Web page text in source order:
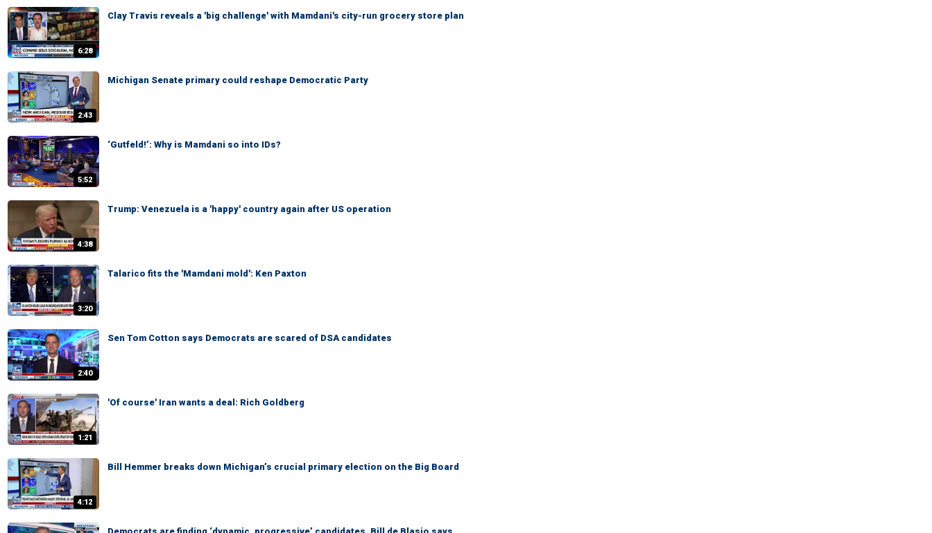
6:28
Clay Travis reveals a 'big challenge' with Mamdani's city-run grocery store plan
2:43
Michigan Senate primary could reshape Democratic Party
5:52
‘Gutfeld!’: Why is Mamdani so into IDs?
4:38
Trump: Venezuela is a 'happy' country again after US operation
3:20
Talarico fits the 'Mamdani mold': Ken Paxton
2:40
Sen Tom Cotton says Democrats are scared of DSA candidates
1:21
'Of course' Iran wants a deal: Rich Goldberg
4:12
Bill Hemmer breaks down Michigan’s crucial primary election on the Big Board
——
## TASK GOAL:
Look through the listing and return each line containing the word "primary".

## ANSWER FOR THE TASK:
Michigan Senate primary could reshape Democratic Party
Bill Hemmer breaks down Michigan’s crucial primary election on the Big Board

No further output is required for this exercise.